++++ MATERIAL PROVIDED
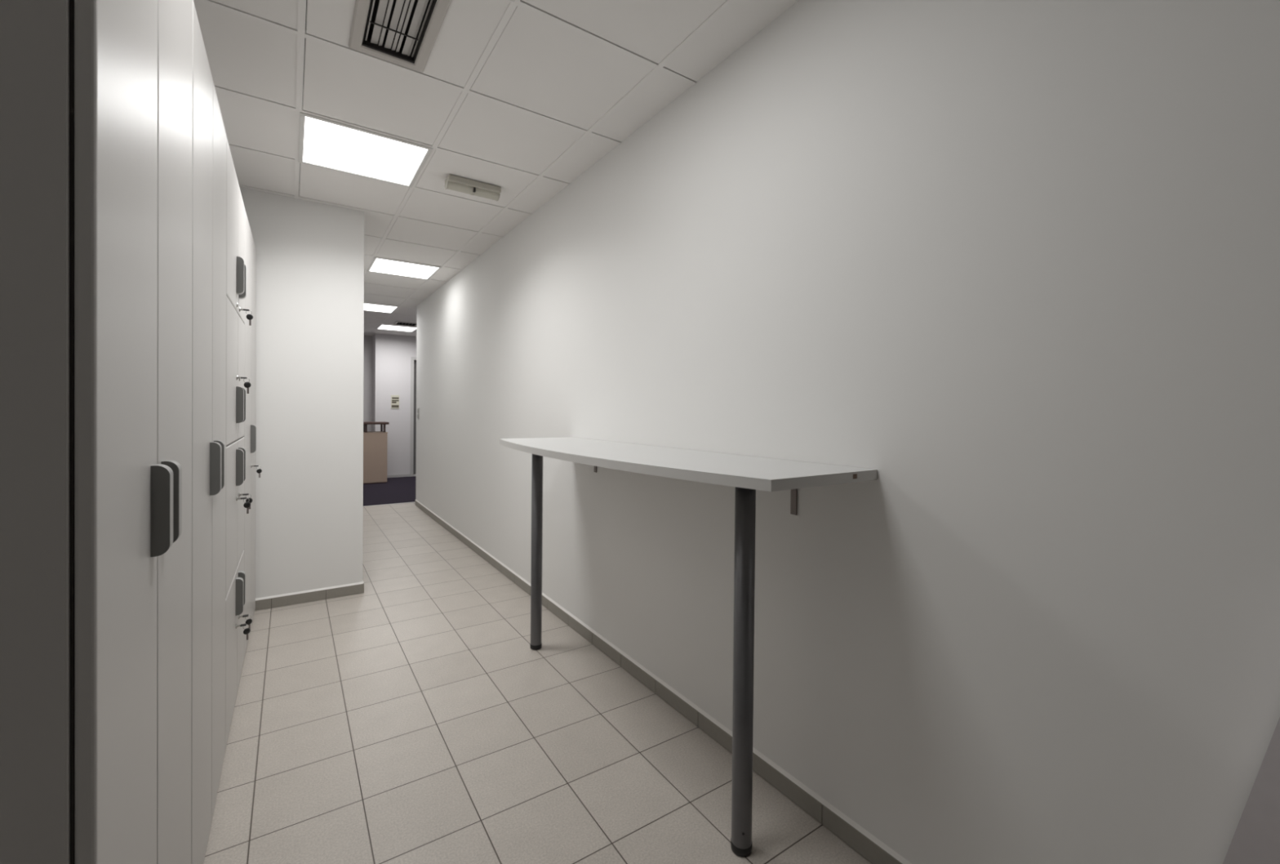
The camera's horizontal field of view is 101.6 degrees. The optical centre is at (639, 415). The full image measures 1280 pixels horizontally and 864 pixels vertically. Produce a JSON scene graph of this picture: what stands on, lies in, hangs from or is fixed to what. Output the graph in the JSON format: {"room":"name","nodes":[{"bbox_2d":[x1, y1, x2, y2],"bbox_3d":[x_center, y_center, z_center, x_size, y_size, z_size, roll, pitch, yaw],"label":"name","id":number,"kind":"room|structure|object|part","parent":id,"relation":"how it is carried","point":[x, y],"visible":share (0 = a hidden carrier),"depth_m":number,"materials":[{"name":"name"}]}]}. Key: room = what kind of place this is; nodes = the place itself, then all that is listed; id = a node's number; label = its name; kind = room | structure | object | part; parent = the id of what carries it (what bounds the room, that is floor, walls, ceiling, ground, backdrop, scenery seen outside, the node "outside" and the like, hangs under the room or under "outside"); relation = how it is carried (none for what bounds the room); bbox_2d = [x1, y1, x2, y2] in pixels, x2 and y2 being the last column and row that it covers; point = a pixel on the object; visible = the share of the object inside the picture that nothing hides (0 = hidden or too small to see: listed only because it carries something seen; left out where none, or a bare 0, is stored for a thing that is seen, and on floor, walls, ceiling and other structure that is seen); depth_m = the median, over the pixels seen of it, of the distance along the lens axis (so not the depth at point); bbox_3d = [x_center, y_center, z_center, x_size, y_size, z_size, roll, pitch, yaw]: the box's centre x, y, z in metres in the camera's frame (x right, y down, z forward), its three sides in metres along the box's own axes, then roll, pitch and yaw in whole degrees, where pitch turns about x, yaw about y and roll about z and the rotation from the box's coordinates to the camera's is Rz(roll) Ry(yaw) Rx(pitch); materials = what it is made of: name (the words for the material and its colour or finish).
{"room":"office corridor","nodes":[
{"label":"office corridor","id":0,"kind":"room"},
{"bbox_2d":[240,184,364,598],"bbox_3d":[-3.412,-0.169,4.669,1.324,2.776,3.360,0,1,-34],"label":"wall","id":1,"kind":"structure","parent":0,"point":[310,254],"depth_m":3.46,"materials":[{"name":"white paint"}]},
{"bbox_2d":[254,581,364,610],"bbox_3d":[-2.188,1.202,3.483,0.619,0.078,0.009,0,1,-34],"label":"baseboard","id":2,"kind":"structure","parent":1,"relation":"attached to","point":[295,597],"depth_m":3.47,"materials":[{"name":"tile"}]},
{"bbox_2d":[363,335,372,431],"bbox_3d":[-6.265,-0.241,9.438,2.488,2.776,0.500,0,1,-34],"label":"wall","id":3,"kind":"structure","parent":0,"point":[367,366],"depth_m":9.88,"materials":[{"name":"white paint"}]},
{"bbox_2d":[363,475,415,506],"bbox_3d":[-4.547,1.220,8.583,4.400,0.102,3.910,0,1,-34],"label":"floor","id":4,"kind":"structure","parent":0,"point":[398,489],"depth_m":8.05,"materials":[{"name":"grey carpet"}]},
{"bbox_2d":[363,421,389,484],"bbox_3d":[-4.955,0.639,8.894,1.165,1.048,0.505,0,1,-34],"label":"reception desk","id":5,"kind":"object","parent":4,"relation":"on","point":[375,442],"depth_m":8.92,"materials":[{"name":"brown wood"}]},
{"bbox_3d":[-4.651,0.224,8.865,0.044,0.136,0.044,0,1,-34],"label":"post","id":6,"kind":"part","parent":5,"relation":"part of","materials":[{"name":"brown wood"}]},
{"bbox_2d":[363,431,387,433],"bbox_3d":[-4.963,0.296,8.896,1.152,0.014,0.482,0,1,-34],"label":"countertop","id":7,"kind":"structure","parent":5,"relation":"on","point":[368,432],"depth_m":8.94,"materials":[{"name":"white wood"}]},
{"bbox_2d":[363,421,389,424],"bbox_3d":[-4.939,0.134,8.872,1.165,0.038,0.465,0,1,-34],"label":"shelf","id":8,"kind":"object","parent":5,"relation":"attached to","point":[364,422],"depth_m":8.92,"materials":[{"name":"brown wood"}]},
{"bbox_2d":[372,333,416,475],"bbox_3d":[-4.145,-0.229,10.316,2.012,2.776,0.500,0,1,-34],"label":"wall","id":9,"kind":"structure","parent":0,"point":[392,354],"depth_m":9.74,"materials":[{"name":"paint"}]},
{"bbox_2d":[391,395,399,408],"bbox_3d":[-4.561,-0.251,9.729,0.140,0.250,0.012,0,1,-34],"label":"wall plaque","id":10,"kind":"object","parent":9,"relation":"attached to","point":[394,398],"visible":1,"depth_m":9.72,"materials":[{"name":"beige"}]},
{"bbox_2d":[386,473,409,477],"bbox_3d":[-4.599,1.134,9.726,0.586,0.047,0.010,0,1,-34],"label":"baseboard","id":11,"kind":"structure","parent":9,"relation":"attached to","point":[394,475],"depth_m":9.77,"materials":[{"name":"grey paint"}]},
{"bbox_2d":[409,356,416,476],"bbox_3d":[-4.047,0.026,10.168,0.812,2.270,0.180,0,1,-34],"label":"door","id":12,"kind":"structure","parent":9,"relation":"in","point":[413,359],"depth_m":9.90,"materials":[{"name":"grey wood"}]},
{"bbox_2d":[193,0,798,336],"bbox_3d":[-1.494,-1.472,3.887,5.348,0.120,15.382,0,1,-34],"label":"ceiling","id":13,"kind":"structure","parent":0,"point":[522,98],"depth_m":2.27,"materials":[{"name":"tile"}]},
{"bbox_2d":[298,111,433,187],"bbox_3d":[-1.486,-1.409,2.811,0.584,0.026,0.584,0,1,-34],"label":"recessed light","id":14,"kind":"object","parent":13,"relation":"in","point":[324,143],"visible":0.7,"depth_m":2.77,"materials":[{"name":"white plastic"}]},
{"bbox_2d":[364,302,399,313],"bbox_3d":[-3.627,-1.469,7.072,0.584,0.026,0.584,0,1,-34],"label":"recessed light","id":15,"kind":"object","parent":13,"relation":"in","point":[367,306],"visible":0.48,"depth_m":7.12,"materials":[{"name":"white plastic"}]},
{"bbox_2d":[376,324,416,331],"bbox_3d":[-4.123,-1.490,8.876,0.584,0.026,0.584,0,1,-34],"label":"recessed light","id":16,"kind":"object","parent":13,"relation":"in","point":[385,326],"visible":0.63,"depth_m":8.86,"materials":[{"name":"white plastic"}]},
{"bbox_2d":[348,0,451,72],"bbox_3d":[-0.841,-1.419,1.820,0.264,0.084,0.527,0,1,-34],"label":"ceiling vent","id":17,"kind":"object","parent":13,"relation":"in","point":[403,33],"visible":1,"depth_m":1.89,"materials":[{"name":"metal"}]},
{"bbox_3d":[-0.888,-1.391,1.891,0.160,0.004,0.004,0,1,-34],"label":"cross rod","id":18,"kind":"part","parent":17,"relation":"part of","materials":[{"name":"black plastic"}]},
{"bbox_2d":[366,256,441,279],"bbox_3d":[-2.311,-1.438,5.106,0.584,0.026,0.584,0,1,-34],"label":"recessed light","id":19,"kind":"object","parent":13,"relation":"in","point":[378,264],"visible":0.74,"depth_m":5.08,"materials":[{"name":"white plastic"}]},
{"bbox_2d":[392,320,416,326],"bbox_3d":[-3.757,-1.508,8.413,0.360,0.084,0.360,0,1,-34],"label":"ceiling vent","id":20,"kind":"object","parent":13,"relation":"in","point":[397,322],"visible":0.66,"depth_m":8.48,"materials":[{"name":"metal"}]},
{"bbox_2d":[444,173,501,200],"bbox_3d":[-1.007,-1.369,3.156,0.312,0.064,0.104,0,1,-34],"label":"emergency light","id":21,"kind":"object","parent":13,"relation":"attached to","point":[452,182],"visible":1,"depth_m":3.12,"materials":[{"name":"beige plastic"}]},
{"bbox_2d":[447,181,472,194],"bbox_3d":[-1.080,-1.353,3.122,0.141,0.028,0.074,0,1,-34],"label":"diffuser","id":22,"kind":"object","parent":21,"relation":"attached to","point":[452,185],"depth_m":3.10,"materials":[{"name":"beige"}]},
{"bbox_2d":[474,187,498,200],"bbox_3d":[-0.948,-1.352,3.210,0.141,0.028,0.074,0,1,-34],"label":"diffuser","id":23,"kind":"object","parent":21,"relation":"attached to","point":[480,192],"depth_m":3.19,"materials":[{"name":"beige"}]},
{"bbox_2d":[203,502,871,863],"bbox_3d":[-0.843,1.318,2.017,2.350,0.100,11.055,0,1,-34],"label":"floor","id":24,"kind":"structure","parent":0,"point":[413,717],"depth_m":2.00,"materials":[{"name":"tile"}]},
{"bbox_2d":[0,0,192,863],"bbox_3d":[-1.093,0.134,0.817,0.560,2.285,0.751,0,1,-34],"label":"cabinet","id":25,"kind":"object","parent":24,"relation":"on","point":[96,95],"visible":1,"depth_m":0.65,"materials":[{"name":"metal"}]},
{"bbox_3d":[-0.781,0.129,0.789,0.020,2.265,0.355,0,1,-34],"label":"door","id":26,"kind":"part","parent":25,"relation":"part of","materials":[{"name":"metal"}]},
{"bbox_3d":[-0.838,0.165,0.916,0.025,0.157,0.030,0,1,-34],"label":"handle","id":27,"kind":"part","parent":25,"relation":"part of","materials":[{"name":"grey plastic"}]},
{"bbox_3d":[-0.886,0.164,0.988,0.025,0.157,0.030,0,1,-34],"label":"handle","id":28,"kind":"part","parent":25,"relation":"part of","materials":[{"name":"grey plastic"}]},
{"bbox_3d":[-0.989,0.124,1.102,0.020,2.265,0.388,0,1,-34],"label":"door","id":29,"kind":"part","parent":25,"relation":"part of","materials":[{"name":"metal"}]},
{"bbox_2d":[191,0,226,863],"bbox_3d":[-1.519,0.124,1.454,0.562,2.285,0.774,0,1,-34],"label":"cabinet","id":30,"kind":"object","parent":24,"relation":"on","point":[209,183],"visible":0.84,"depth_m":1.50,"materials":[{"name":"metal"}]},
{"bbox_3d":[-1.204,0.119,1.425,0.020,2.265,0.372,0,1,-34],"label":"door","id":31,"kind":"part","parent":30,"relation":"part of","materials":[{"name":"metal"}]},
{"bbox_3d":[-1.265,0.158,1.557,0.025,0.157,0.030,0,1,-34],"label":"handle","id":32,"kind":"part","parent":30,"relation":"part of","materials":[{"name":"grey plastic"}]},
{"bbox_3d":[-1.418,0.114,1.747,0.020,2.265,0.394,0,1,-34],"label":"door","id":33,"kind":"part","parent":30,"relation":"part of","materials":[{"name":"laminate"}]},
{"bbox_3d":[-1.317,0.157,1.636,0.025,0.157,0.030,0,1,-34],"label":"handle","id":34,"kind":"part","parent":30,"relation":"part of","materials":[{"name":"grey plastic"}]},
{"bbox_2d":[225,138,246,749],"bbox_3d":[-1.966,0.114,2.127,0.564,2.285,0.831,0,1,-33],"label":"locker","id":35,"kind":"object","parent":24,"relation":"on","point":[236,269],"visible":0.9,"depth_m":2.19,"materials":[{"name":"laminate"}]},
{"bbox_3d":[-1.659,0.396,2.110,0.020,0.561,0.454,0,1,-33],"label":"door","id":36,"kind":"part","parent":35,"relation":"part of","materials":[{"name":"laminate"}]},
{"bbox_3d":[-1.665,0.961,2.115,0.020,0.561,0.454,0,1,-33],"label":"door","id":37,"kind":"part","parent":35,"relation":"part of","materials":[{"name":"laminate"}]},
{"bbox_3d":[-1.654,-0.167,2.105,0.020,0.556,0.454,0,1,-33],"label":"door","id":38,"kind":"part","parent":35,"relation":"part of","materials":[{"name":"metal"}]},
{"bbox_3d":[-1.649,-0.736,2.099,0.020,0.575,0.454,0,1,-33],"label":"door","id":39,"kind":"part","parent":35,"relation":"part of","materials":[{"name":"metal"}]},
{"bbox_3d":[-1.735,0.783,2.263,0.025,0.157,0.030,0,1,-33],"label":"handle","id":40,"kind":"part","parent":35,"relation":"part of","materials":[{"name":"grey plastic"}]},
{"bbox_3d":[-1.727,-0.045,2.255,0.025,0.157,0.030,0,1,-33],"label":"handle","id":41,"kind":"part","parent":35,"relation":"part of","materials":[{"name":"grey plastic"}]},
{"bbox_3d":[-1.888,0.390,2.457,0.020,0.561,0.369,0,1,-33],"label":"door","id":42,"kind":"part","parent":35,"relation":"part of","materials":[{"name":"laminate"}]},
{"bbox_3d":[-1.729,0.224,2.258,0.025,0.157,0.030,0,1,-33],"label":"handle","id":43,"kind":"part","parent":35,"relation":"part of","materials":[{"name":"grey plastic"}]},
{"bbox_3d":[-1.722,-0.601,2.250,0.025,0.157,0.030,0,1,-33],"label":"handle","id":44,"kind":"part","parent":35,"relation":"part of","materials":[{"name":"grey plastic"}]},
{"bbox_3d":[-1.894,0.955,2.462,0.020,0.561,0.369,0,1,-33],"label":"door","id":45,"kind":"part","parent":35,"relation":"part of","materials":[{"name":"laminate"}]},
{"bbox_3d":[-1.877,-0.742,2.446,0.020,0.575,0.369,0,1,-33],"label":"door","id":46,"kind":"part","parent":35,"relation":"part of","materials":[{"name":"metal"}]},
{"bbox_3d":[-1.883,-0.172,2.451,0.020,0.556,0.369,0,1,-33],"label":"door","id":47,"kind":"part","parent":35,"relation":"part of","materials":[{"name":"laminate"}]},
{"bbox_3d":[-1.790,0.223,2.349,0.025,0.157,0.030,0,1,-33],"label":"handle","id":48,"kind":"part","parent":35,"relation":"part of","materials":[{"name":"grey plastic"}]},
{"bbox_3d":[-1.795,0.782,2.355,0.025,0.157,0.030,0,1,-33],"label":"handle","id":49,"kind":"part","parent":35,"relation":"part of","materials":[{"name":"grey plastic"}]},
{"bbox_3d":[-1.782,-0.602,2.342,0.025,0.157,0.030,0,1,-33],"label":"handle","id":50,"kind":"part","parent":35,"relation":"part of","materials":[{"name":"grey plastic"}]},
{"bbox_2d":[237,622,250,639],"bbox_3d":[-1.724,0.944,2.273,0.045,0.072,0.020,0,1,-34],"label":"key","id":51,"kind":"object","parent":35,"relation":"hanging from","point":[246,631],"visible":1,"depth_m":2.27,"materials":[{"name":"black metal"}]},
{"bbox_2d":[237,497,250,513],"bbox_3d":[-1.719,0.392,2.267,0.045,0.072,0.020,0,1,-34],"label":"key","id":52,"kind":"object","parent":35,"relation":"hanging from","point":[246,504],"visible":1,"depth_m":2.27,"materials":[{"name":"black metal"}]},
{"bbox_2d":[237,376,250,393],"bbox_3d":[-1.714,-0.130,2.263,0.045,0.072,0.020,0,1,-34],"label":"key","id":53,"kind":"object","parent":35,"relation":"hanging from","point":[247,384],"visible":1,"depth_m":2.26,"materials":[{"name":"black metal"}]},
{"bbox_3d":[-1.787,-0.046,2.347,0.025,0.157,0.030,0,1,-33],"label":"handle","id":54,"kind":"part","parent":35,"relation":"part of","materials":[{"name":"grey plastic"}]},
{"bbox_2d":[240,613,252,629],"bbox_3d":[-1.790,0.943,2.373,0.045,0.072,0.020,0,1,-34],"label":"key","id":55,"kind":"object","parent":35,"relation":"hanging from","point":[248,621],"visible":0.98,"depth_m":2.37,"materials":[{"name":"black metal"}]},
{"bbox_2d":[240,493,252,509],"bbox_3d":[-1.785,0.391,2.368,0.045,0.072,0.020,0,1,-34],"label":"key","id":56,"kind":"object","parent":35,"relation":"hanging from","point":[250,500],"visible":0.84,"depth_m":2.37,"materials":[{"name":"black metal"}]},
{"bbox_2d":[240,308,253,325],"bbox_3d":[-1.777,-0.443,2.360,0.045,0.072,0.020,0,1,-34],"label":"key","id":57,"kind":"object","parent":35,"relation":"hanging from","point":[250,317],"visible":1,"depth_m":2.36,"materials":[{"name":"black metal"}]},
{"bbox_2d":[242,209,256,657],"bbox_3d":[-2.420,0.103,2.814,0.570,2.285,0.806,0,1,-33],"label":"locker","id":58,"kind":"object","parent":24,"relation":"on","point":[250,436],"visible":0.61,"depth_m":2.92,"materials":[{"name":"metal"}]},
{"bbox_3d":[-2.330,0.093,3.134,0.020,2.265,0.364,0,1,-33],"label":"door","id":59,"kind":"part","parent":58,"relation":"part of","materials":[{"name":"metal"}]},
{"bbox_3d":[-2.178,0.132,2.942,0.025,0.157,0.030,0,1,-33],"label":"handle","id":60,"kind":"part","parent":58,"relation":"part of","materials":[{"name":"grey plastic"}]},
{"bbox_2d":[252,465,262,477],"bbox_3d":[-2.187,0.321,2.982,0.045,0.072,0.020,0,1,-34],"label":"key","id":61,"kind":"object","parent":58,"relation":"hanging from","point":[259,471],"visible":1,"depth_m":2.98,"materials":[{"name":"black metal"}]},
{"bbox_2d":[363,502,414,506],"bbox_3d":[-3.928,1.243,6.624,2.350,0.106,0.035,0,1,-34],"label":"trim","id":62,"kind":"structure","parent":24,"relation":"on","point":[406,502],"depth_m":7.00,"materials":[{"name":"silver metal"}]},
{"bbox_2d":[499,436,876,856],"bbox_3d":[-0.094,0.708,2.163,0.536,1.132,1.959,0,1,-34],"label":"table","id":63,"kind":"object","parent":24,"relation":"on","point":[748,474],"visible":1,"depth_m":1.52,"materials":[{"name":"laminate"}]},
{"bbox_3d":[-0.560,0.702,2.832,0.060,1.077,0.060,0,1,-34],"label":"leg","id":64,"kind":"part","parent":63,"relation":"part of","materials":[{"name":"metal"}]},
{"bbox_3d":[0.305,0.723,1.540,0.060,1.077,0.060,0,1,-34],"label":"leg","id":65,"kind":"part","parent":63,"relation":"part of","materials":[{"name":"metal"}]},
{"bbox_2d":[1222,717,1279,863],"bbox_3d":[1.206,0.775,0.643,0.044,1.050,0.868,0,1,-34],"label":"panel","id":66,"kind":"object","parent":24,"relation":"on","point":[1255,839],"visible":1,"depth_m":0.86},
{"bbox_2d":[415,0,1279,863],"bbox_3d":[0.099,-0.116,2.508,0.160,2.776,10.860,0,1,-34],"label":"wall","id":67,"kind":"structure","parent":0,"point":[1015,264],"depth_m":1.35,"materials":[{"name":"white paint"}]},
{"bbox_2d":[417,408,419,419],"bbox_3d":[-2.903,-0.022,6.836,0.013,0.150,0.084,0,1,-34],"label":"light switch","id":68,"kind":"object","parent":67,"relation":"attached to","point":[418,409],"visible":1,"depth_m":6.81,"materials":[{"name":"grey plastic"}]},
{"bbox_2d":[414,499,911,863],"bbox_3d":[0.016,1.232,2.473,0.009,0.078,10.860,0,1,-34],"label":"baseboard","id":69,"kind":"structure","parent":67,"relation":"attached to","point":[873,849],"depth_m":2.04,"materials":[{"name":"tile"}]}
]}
++++++++
● **EXERCISE**: Whenever a line above includes "corridor", copy it in full.

● **TASK ANSWER**:
{"room":"office corridor","nodes":[
{"label":"office corridor","id":0,"kind":"room"},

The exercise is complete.